Amid a year of uncertainty during the last budget process, town officials were concerned over tax collections at a time when many lost their jobs during the pandemic.

Police officers, town employees, teachers, administrators and other school district employees made budget concessions to ease the burden on taxpayers, while also trying to avoid drastic cuts to services and education.

In-school, remote, hybrid …

Fawn Hollow Elementary School Principal Leigh Ances escorts incoming students to the entrance on the first day of school.

Superintendent of Schools Joseph Kobza was serving as acting superintendent in March, when the COVID-19 pandemic forced the closure of Monroe’s public schools.

Administrators and teachers put together curriculum for remote learning and, at the end of the academic year, Masuk Parent Teacher Council volunteers worked with the school system to find a creative way to make graduation day special.

Graduates, their families and friends watched pre-recorded speeches on a live stream from home, before groups meet at Fireman’s Field on Route 111, where families were encouraged to decorate their vehicles for the occasion.

Vehicle processions moved down Route 111, which was decorated with balloons and signs celebrating the Class of 2020. The procession stopped at a stage set up in parking spaces facing the school.

Graduates, wearing their caps and gowns, walked beside the cars, keeping a safe social distance from each other, received their diplomas and walk across the stage, briefly removing their masks for a photo at the podium.

After graduates received their diplomas, they left in their family’s vehicle, exiting the south gate nearest to the JV softball field. Along the way, they saw a parade of well wishes and kind words on signs and photographs. Teachers waved to the graduates as they reached the exit.

The graduating class also received gift bags from community groups.

This school year, students started out with a hybrid model, a mix of remote and in-person learning, with about half of students going to school some days of the week and half going on other days. Now it is all remote until Jan. 11.

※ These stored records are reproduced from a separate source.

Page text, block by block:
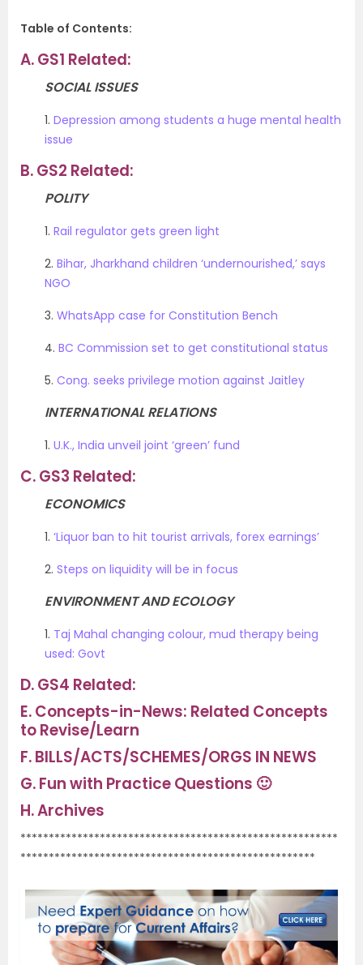
Table of Contents:
A.GS1 Related:
SOCIAL ISSUES
1. Depression among students a huge mental health
issue
B.GS2 Related:
POLITY
1. Rail regulator gets green light
2. Bihar, Jharkhand children ‘undernourished,’ says
NGO
3. WhatsApp case for Constitution Bench
4. BC Commission set to get constitutional status
5. Cong. seeks privilege motion against Jaitley
INTERNATIONAL RELATIONS
1. U.K., India unveil joint ‘green’ fund
C.GS3 Related:
ECONOMICS
1. ‘Liquor ban to hit tourist arrivals, forex earnings’
2. Steps on liquidity will be in focus
ENVIRONMENT AND ECOLOGY
1. Taj Mahal changing colour, mud therapy being
used: Govt
D.GS4 Related:
E.Concepts-in-News: Related Concepts
to Revise/Learn
F.BILLS/ACTS/SCHEMES/ORGS IN NEWS
G.Fun with Practice Questions 🙂
H.Archives
********************************************************
****************************************************
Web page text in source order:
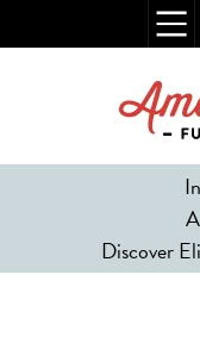
Discover
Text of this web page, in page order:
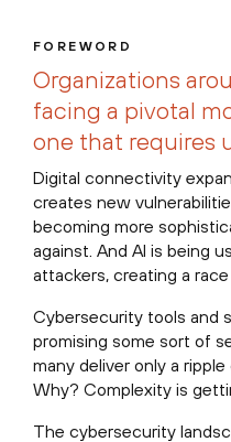
FOREWORD
Organizations
facing a pivotal
one that requires
Digital connectivity
creates new
becoming more
against. And AI is being
attackers, creating a
Cybersecurity tools and
promising some sort of
many deliver only a
Why? Complexity is
The cybersecurity
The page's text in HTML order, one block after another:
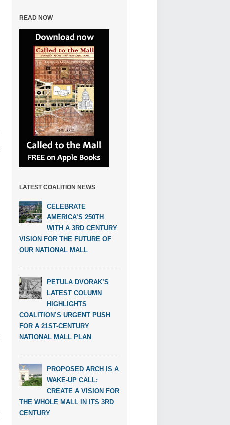
READ NOW
LATEST COALITION NEWS
CELEBRATE
AMERICA’S 250TH
WITH A 3RD CENTURY
VISION FOR THE FUTURE OF
OUR NATIONAL MALL
PETULA DVORAK’S
LATEST COLUMN
HIGHLIGHTS
COALITION’S URGENT PUSH
FOR A 21ST-CENTURY
NATIONAL MALL PLAN
PROPOSED ARCH IS A
WAKE-UP CALL:
CREATE A VISION FOR
THE WHOLE MALL IN ITS 3RD
CENTURY
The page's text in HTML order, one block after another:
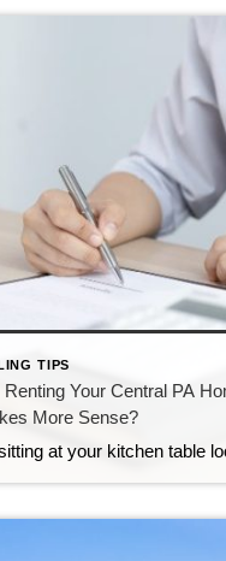
TIPS
Your Central PA
More Sense?
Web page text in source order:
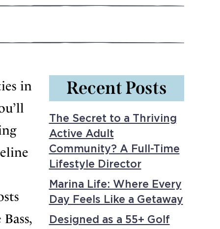
in
Recent Posts
The Secret to a Thriving
Active Adult
Community? A Full-Time
Lifestyle Director
Marina Life: Where Every
Day Feels Like a Getaway
Designed as a 55+ Golf
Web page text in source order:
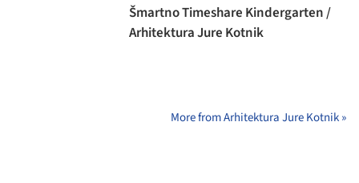
Šmartno Timeshare Kindergarten /
Arhitektura Jure Kotnik
More from Arhitektura Jure Kotnik »
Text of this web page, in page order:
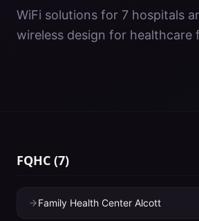
WiFi solutions for 7 hospitals
wireless design for healthcare
FQHC (7)
Family Health Center Alcott
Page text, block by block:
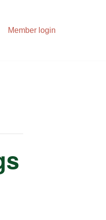
Member login
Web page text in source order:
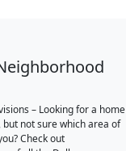
– Looking for a home
but not sure which area of
Check out
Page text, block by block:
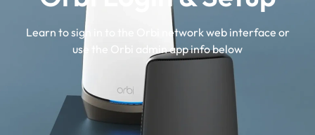
Learn to sign in to the Orbi network web interface or
use the Orbi admin app info below
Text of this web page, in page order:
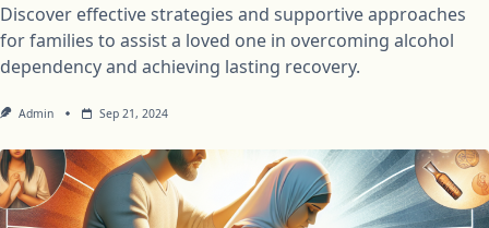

Teachers have been doing double-duty, teaching classes live and online simultaneously. Many parents are working from home, while making sure their children are setup for remote learning. And students have sacrificed, with fewer in-person gatherings and activities with friends.

“I’m really proud of our entire school community,” said Kobza, “2020 has been incredibly difficult, but everyone has responded to the constant challenges we have faced.”

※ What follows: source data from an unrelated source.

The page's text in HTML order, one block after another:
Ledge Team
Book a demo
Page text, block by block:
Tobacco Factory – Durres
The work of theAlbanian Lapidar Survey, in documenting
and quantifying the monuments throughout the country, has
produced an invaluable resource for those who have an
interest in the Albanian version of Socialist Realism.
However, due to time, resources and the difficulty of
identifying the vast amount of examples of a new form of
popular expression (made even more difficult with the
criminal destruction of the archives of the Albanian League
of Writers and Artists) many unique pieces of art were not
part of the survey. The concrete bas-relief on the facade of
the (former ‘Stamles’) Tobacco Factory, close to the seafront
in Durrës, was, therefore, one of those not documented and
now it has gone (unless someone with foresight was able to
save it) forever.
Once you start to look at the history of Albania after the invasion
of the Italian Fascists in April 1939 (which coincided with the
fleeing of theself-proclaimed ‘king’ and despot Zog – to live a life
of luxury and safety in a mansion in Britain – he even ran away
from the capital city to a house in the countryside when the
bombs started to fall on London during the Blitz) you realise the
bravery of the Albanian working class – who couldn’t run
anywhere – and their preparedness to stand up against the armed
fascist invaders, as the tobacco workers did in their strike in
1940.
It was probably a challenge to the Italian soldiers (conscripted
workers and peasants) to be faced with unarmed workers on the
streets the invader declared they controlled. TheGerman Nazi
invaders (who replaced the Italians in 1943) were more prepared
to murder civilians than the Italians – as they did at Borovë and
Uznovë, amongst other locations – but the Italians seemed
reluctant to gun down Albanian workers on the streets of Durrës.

Monroe celebrations, events

The sky was pink as the sun set after the Think Pink Palooza ended one evening in October.

Annual fundraisers for events such as the Sprint for Monroe and The Center for Family Justice’s Walk a Mile in Her Shoes, Speaking of Women and Domestic Violence Awareness Month Vigil were held virtually.

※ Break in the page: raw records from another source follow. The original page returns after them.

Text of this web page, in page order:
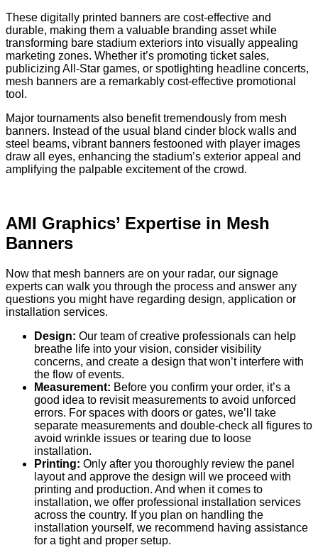
These digitally printed banners are cost-effective and
durable, making them a valuable branding asset while
transforming bare stadium exteriors into visually appealing
marketing zones. Whether it’s promoting ticket sales,
publicizing All-Star games, or spotlighting headline concerts,
mesh banners are a remarkably cost-effective promotional
tool.
Major tournaments also benefit tremendously from mesh
banners. Instead of the usual bland cinder block walls and
steel beams, vibrant banners festooned with player images
draw all eyes, enhancing the stadium’s exterior appeal and
amplifying the palpable excitement of the crowd.
AMI Graphics’ Expertise in Mesh
Banners
Now that mesh banners are on your radar, our signage
experts can walk you through the process and answer any
questions you might have regarding design, application or
installation services.
Design: Our team of creative professionals can help
breathe life into your vision, consider visibility
concerns, and create a design that won’t interfere with
the flow of events.
Measurement: Before you confirm your order, it’s a
good idea to revisit measurements to avoid unforced
errors. For spaces with doors or gates, we’ll take
separate measurements and double-check all figures to
avoid wrinkle issues or tearing due to loose
installation.
Printing: Only after you thoroughly review the panel
layout and approve the design will we proceed with
printing and production. And when it comes to
installation, we offer professional installation services
across the country. If you plan on handling the
installation yourself, we recommend having assistance
for a tight and proper setup.
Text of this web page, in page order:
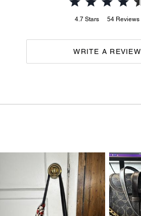
4.7 Stars 54 Reviews
WRITE A REVIEW
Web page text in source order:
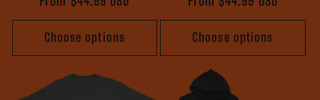
price
Choose options
price
Choose options
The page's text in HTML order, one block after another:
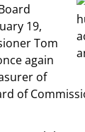
19,
Tom
again
of
of
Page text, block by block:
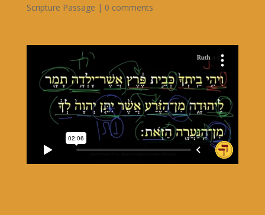
Scripture Passage | 0 comments
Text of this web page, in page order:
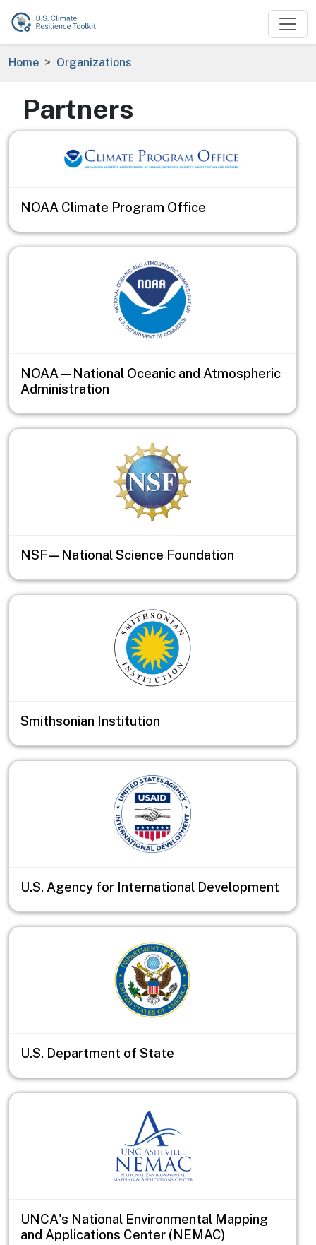
Skip to main content
Breadcrumb
Home Organizations
Partners
NOAA Climate Program Office
NOAA—National Oceanic and Atmospheric
Administration
NSF—National Science Foundation
Smithsonian Institution
U.S. Agency for International Development
U.S. Department of State
UNCA's National Environmental Mapping
and Applications Center (NEMAC)
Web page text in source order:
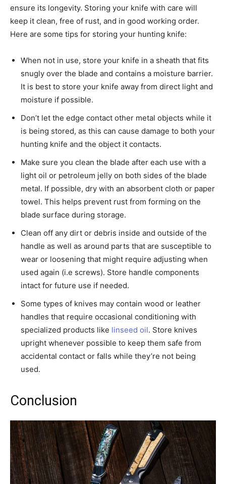
ensure its longevity. Storing your knife with care will
keep it clean, free of rust, and in good working order.
Here are some tips for storing your hunting knife:
When not in use, store your knife in a sheath that fits
snugly over the blade and contains a moisture barrier.
It is best to store your knife away from direct light and
moisture if possible.
Don’t let the edge contact other metal objects while it
is being stored, as this can cause damage to both your
hunting knife and the object it contacts.
Make sure you clean the blade after each use with a
light oil or petroleum jelly on both sides of the blade
metal. If possible, dry with an absorbent cloth or paper
towel. This helps prevent rust from forming on the
blade surface during storage.
Clean off any dirt or debris inside and outside of the
handle as well as around parts that are susceptible to
wear or loosening that might require adjusting when
used again (i.e screws). Store handle components
intact for future use if needed.
Some types of knives may contain wood or leather
handles that require occasional conditioning with
specialized products like linseed oil. Store knives
upright whenever possible to keep them safe from
accidental contact or falls while they’re not being
used.
Conclusion

Think Pink Monroe raised awareness of breast cancer, and the Monroe Playground Foundation held several events with social distancing to raise money for the Wolfe’s Den Playground, including an ice cream social and the Light up Monroe contest, featuring a tour of Monroe homes decked out in Christmas lights and decorations.

The creativity of town residents was not limited to fundraisers and community causes.

When people were confined to their homes, Adrienne Stepkoski founded a Facebook group called Monroe Locals Supporting Drive By Birthday Parades, where residents posted photos of loved ones and volunteers arranged birthday parades for them.

Cars were adorned with balloons, streamers, characters, signs and other decorations as the processions drove past the homes of birthday boys and girls (and some adults), cheering, waving, honking their horns and playing music, while bringing joy to the occasion.

The concept quickly caught on and parades were arranged for other occasions. Though their season was cancelled, Masuk High School’s softball team celebrated its four seniors Emily Lange, Madison Procyk, Montana Killoran and Emily Andersen, with parades by their homes.

Other sports teams held similar celebrations and the Masuk Parent Teacher Club arranged for a parade past the homes of members of Masuk High School’s Class of 2020 before graduation day.

Several parades were held to show appreciation to teachers, and to honor fallen veterans on Memorial Day.